- Assigned task:
From the first line to the last, copy the material word for word; pictures stay out.
┄┄┄┄┄┄
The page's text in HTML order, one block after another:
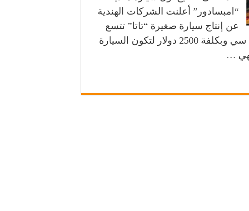
“امبسادور” أعلنت الشركات الهندية
عن إنتاج سيارة صغيرة “تاتا” تتسع
لأربعة ركاب وبمحرك سعته 600 سي سي وبكلفة 2500 دولار لتكون السيارة
…
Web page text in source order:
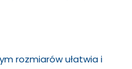
rozmiarów ułatwia i
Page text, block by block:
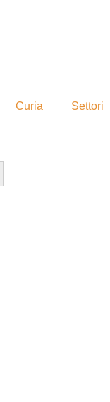
Curia Settori
Button
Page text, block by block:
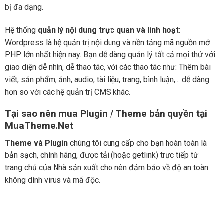
bị đa dạng.
Hệ thống quản lý nội dung trực quan và linh hoạt:
Wordpress là hệ quản trị nội dung và nền tảng mã nguồn mở
PHP lớn nhất hiện nay. Bạn dễ dàng quản lý tất cả mọi thứ với
giao diện dễ nhìn, dễ thao tác, với các thao tác như: Thêm bài
viết, sản phẩm, ảnh, audio, tài liệu, trang, bình luận,... dễ dàng
hơn so với các hệ quản trị CMS khác.
Tại sao nên mua Plugin / Theme bản quyền tại
MuaTheme.Net
Theme và Plugin chúng tôi cung cấp cho bạn hoàn toàn là
bản sạch, chính hãng, được tải (hoặc getlink) trực tiếp từ
trang chủ của Nhà sản xuất cho nên đảm bảo về độ an toàn
không dính virus và mã độc.
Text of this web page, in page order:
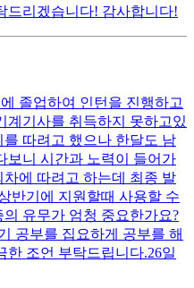
드리겠습니다! 감사합니다!
졸업하여 인턴을 진행하고
계기사를 취득하지 못하고있
따려고 했으나 한달도 남
보니 시간과 노력이 들어가
에 따려고 하는데 최종 발
반기에 지원할때 사용할 수
유무가 엄청 중요한가요?
공부를 집요하게 공부를 해
한 조언 부탁드립니다.26일
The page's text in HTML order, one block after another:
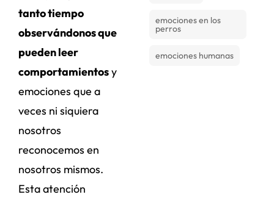
tanto tiempo
observándonos que
pueden leer
comportamientosy
emociones que a
veces ni siquiera
nosotros
reconocemos en
nosotros mismos.
Esta atención
emociones en los
perros
emociones humanas
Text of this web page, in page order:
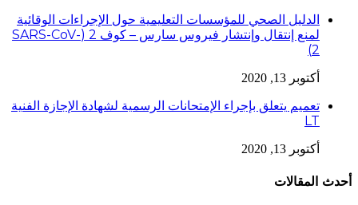
الدليل الصحي للمؤسسات التعليمية حول الإجراءات الوقائية
لمنع إنتقال وإنتشار فيروس سارس – كوف 2 (SARS-CoV-
2)
أكتوبر 13, 2020
تعميم يتعلق بإجراء الإمتحانات الرسمية لشهادة الإجازة الفنية
LT
أكتوبر 13, 2020
أحدث المقالات
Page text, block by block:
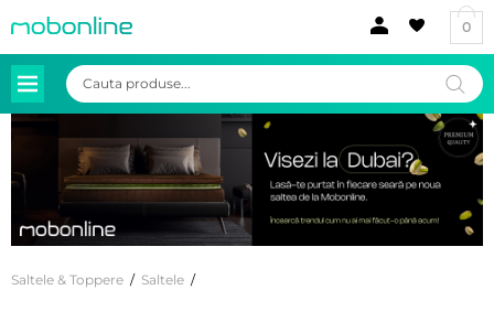
0
Products
search
Saltele & Toppere / Saltele /
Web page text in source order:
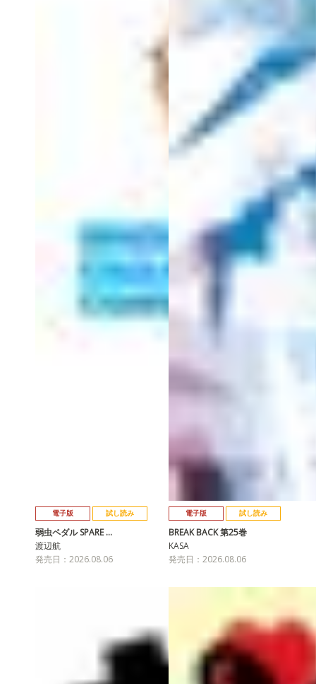
電子版 試し読み
弱虫ペダル SPARE …
渡辺航
発売日：2026.08.06
電子版 試し読み
BREAK BACK 第25巻
KASA
発売日：2026.08.06
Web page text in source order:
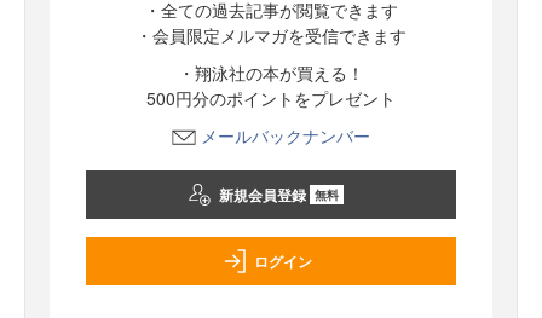
・全ての過去記事が閲覧できます
・会員限定メルマガを受信できます
・翔泳社の本が買える！
500円分のポイントをプレゼント
メールバックナンバー
新規会員登録 無料
ログイン
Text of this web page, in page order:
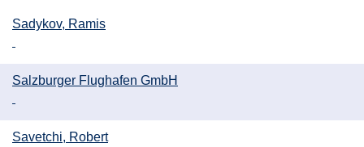
Sadykov, Ramis
Salzburger Flughafen GmbH
Savetchi, Robert
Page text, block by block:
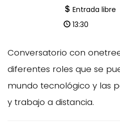
Entrada libre
13:30
Conversatorio con
diferentes roles que se
mundo tecnológico y las
y trabajo a distancia.
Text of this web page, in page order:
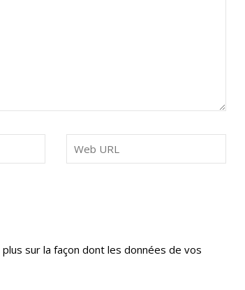
plus sur la façon dont les données de vos
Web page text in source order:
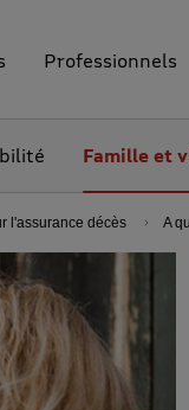
Professionnels
Famille et
l'assurance décès A
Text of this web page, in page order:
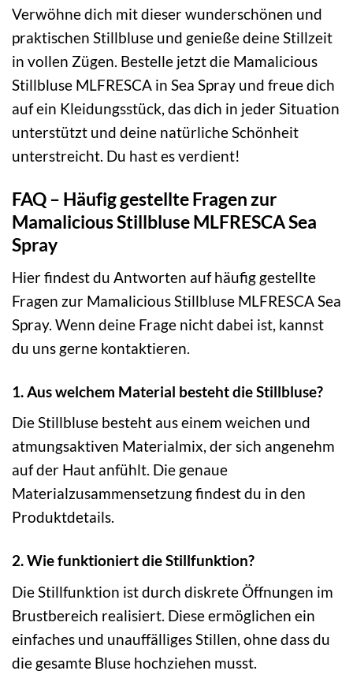
Verwöhne dich mit dieser wunderschönen und
praktischen Stillbluse und genieße deine Stillzeit
in vollen Zügen. Bestelle jetzt die Mamalicious
Stillbluse MLFRESCA in Sea Spray und freue dich
auf ein Kleidungsstück, das dich in jeder Situation
unterstützt und deine natürliche Schönheit
unterstreicht. Du hast es verdient!
FAQ – Häufig gestellte Fragen zur
Mamalicious Stillbluse MLFRESCA Sea
Spray
Hier findest du Antworten auf häufig gestellte
Fragen zur Mamalicious Stillbluse MLFRESCA Sea
Spray. Wenn deine Frage nicht dabei ist, kannst
du uns gerne kontaktieren.
1. Aus welchem Material besteht die Stillbluse?
Die Stillbluse besteht aus einem weichen und
atmungsaktiven Materialmix, der sich angenehm
auf der Haut anfühlt. Die genaue
Materialzusammensetzung findest du in den
Produktdetails.
2. Wie funktioniert die Stillfunktion?
Die Stillfunktion ist durch diskrete Öffnungen im
Brustbereich realisiert. Diese ermöglichen ein
einfaches und unauffälliges Stillen, ohne dass du
die gesamte Bluse hochziehen musst.
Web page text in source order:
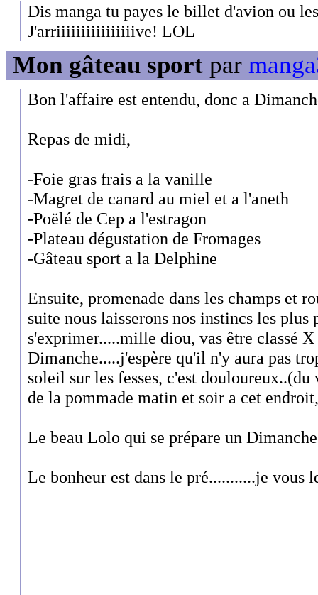
Dis manga tu payes le billet d'avion ou
J'arriiiiiiiiiiiiiiiive! LOL
Mon gâteau sport par
Bon l'affaire est entendu, donc a
Repas de midi,
-Foie gras frais a la vanille
-Magret de canard au miel et a l'aneth
-Poëlé de Cep a l'estragon
-Plateau dégustation de Fromages
-Gâteau sport a la Delphine
Ensuite, promenade dans les champs et
suite nous laisserons nos instincs les plus
s'exprimer.....mille diou, vas être classé X
Dimanche.....j'espère qu'il n'y aura pas
soleil sur les fesses, c'est
de la pommade matin et soir a cet
Le beau Lolo qui se prépare un
Le bonheur est dans le pré...........je vous
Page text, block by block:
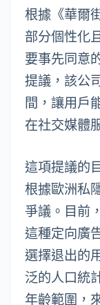
根據《華爾
部分個性化
要事先同意
提議，該公
間，讓用戶
在社交媒體
這項提議的
根據歐洲私
爭議。目前
這種定向廣
選擇退出的
泛的人口統
年齡範圍，
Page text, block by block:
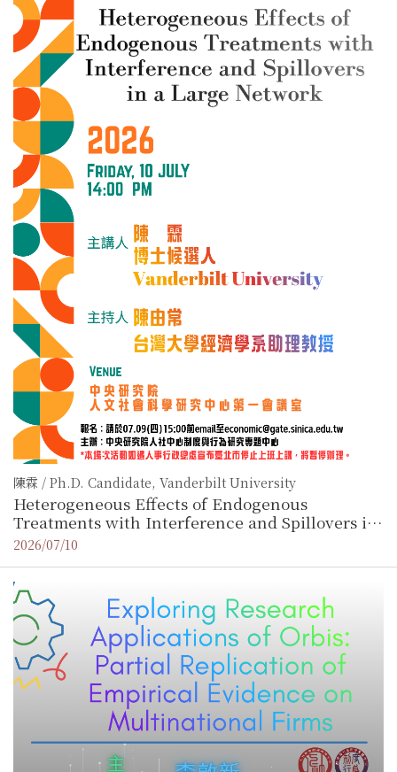
陳霖 / Ph.D. Candidate, Vanderbilt University
Heterogeneous Effects of Endogenous
Treatments with Interference and Spillovers in
a Large Network (本場次活動如遇人事行政總處宣
布臺北市停止上班上課，將暫停辦理)
2026/07/10
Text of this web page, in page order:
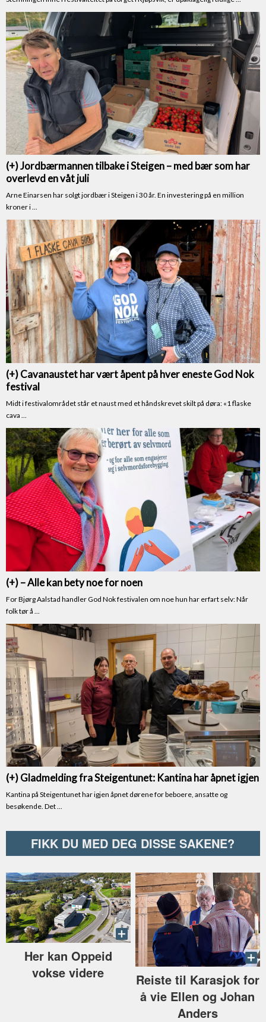
FIKK DU MED DEG DISSE SAKENE?
Her kan Oppeid
vokse videre
Reiste til Karasjok for
å vie Ellen og Johan
Anders
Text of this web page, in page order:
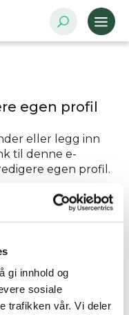
gi innhold og
sosiale
trafikken vår. Vi deler
egen profil
eller legg inn
til denne e-
egen profil.
selv
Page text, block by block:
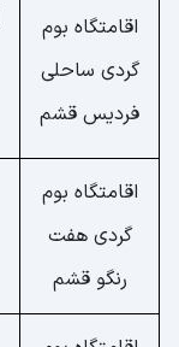
اقامتگاه بوم
گردی ساحلی
فردیس قشم
اقامتگاه بوم
گردی هفت
رنگو قشم
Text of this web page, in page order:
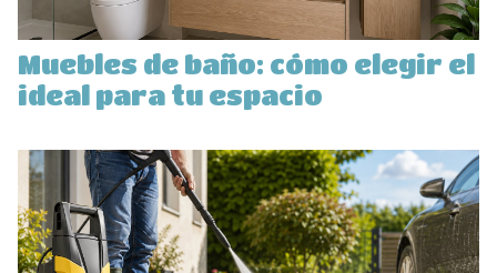
Muebles de baño: cómo elegir el
ideal para tu espacio
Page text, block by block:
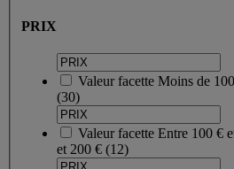
PRIX
Valeur facette Moins de
(30)
Valeur facette Entre 100 €
et 200 € (12)
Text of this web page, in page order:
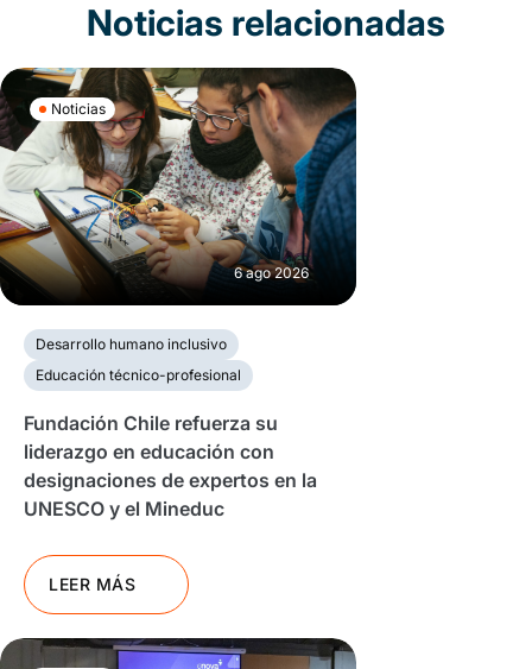
Noticias relacionadas
Noticias
6 ago 2026
Desarrollo humano inclusivo
Educación técnico-profesional
Fundación Chile refuerza su
liderazgo en educación con
designaciones de expertos en la
UNESCO y el Mineduc
LEER MÁS
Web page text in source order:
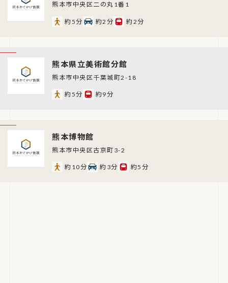
熊本市中央区二の丸1番1
約5分 約2分 約2分
熊本県立美術館分館
熊本市中央区千葉城町2-18
約5分 約9分
熊本博物館
熊本市中央区古京町3-2
約10分 約3分 約5分
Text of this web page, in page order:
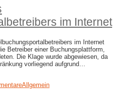
im Internet
im Internet
Betreiber einer Buchungsplattform,
Die Klage wurde abgewiesen, da
vorliegend aufgrund…
Allgemein
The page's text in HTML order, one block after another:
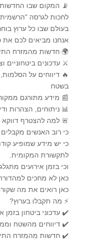
📡 המקום שבו החדשות
לחכות לגרסה
בעולם שבו כל ערוץ
אנחנו מביאים לכם
🌍 חדשות מהמזרח
⚔️ עדכונים ביטחוניים
🔥 דיווחים על
בשטח
📰 מידע מתורגם
📊 ניתוחים, הצהרות
🚨 למה להצטרף דווקא
כי רוב האנשים
כי יש מידע שמופיע
לתקשורת המקומית.
וכי בזמן אירועים
כאן לא מחכים
כאן רואים את מה
⚡ מה תקבלו בערוץ?
✔️ עדכוני ביטחון בזמן
✔️ דיווחים מהשטח
✔️ חדשות מהמזרח
┄┄┄┄┄┄
- Expected answer:
The page's text in HTML order, one block after another:
“امبسادور” أعلنت الشركات الهندية
عن إنتاج سيارة صغيرة “تاتا” تتسع
لأربعة ركاب وبمحرك سعته 600 سي سي وبكلفة 2500 دولار لتكون السيارة
…
Web page text in source order:
rozmiarów ułatwia i
Page text, block by block:
Curia Settori
Button
Page text, block by block:
bị đa dạng.
Hệ thống quản lý nội dung trực quan và linh hoạt:
Wordpress là hệ quản trị nội dung và nền tảng mã nguồn mở
PHP lớn nhất hiện nay. Bạn dễ dàng quản lý tất cả mọi thứ với
giao diện dễ nhìn, dễ thao tác, với các thao tác như: Thêm bài
viết, sản phẩm, ảnh, audio, tài liệu, trang, bình luận,... dễ dàng
hơn so với các hệ quản trị CMS khác.
Tại sao nên mua Plugin / Theme bản quyền tại
MuaTheme.Net
Theme và Plugin chúng tôi cung cấp cho bạn hoàn toàn là
bản sạch, chính hãng, được tải (hoặc getlink) trực tiếp từ
trang chủ của Nhà sản xuất cho nên đảm bảo về độ an toàn
không dính virus và mã độc.
Text of this web page, in page order:
드리겠습니다! 감사합니다!
졸업하여 인턴을 진행하고
계기사를 취득하지 못하고있
따려고 했으나 한달도 남
보니 시간과 노력이 들어가
에 따려고 하는데 최종 발
반기에 지원할때 사용할 수
유무가 엄청 중요한가요?
공부를 집요하게 공부를 해
한 조언 부탁드립니다.26일
The page's text in HTML order, one block after another:
tanto tiempo
observándonos que
pueden leer
comportamientosy
emociones que a
veces ni siquiera
nosotros
reconocemos en
nosotros mismos.
Esta atención
emociones en los
perros
emociones humanas
Text of this web page, in page order:
الدليل الصحي للمؤسسات التعليمية حول الإجراءات الوقائية
لمنع إنتقال وإنتشار فيروس سارس – كوف 2 (SARS-CoV-
2)
أكتوبر 13, 2020
تعميم يتعلق بإجراء الإمتحانات الرسمية لشهادة الإجازة الفنية
LT
أكتوبر 13, 2020
أحدث المقالات
Page text, block by block:
0
Products
search
Saltele & Toppere / Saltele /
Web page text in source order:
電子版 試し読み
弱虫ペダル SPARE …
渡辺航
発売日：2026.08.06
電子版 試し読み
BREAK BACK 第25巻
KASA
発売日：2026.08.06
Web page text in source order:
・全ての過去記事が閲覧できます
・会員限定メルマガを受信できます
・翔泳社の本が買える！
500円分のポイントをプレゼント
メールバックナンバー
新規会員登録 無料
ログイン
Text of this web page, in page order:
Sadykov, Ramis
Salzburger Flughafen GmbH
Savetchi, Robert
Page text, block by block:
Entrada libre
13:30
Conversatorio con
diferentes roles que se
mundo tecnológico y las
y trabajo a distancia.
Text of this web page, in page order:
plus sur la façon dont les données de vos
Web page text in source order:
Professionnels
Famille et
l'assurance décès A
Text of this web page, in page order:
Verwöhne dich mit dieser wunderschönen und
praktischen Stillbluse und genieße deine Stillzeit
in vollen Zügen. Bestelle jetzt die Mamalicious
Stillbluse MLFRESCA in Sea Spray und freue dich
auf ein Kleidungsstück, das dich in jeder Situation
unterstützt und deine natürliche Schönheit
unterstreicht. Du hast es verdient!
FAQ – Häufig gestellte Fragen zur
Mamalicious Stillbluse MLFRESCA Sea
Spray
Hier findest du Antworten auf häufig gestellte
Fragen zur Mamalicious Stillbluse MLFRESCA Sea
Spray. Wenn deine Frage nicht dabei ist, kannst
du uns gerne kontaktieren.
1. Aus welchem Material besteht die Stillbluse?
Die Stillbluse besteht aus einem weichen und
atmungsaktiven Materialmix, der sich angenehm
auf der Haut anfühlt. Die genaue
Materialzusammensetzung findest du in den
Produktdetails.
2. Wie funktioniert die Stillfunktion?
Die Stillfunktion ist durch diskrete Öffnungen im
Brustbereich realisiert. Diese ermöglichen ein
einfaches und unauffälliges Stillen, ohne dass du
die gesamte Bluse hochziehen musst.
Web page text in source order:
Dis manga tu payes le billet d'avion ou
J'arriiiiiiiiiiiiiiiive! LOL
Mon gâteau sport par
Bon l'affaire est entendu, donc a
Repas de midi,
-Foie gras frais a la vanille
-Magret de canard au miel et a l'aneth
-Poëlé de Cep a l'estragon
-Plateau dégustation de Fromages
-Gâteau sport a la Delphine
Ensuite, promenade dans les champs et
suite nous laisserons nos instincs les plus
s'exprimer.....mille diou, vas être classé X
Dimanche.....j'espère qu'il n'y aura pas
soleil sur les fesses, c'est
de la pommade matin et soir a cet
Le beau Lolo qui se prépare un
Le bonheur est dans le pré...........je vous
Page text, block by block:
根據《華爾
部分個性化
要事先同意
提議，該公
間，讓用戶
在社交媒體
這項提議的
根據歐洲私
爭議。目前
這種定向廣
選擇退出的
泛的人口統
年齡範圍，
Page text, block by block:
陳霖 / Ph.D. Candidate, Vanderbilt University
Heterogeneous Effects of Endogenous
Treatments with Interference and Spillovers in
a Large Network (本場次活動如遇人事行政總處宣
布臺北市停止上班上課，將暫停辦理)
2026/07/10
Text of this web page, in page order:
FIKK DU MED DEG DISSE SAKENE?
Her kan Oppeid
vokse videre
Reiste til Karasjok for
å vie Ellen og Johan
Anders
Text of this web page, in page order:
gi innhold og
sosiale
trafikken vår. Vi deler
egen profil
eller legg inn
til denne e-
egen profil.
selv
Page text, block by block:
اقامتگاه بوم
گردی ساحلی
فردیس قشم
اقامتگاه بوم
گردی هفت
رنگو قشم
Text of this web page, in page order:
Muebles de baño: cómo elegir el
ideal para tu espacio
Page text, block by block:
PRIX
Valeur facette Moins de
(30)
Valeur facette Entre 100 €
et 200 € (12)
Text of this web page, in page order:
Noticias relacionadas
Noticias
6 ago 2026
Desarrollo humano inclusivo
Educación técnico-profesional
Fundación Chile refuerza su
liderazgo en educación con
designaciones de expertos en la
UNESCO y el Mineduc
LEER MÁS
Web page text in source order:
熊本市中央区二の丸1番1
約5分 約2分 約2分
熊本県立美術館分館
熊本市中央区千葉城町2-18
約5分 約9分
熊本博物館
熊本市中央区古京町3-2
約10分 約3分 約5分
Text of this web page, in page order:
im Internet
im Internet
Betreiber einer Buchungsplattform,
Die Klage wurde abgewiesen, da
vorliegend aufgrund…
Allgemein
The page's text in HTML order, one block after another:
📡 המקום שבו החדשות
לחכות לגרסה
בעולם שבו כל ערוץ
אנחנו מביאים לכם
🌍 חדשות מהמזרח
⚔️ עדכונים ביטחוניים
🔥 דיווחים על
בשטח
📰 מידע מתורגם
📊 ניתוחים, הצהרות
🚨 למה להצטרף דווקא
כי רוב האנשים
כי יש מידע שמופיע
לתקשורת המקומית.
וכי בזמן אירועים
כאן לא מחכים
כאן רואים את מה
⚡ מה תקבלו בערוץ?
✔️ עדכוני ביטחון בזמן
✔️ דיווחים מהשטח
✔️ חדשות מהמזרח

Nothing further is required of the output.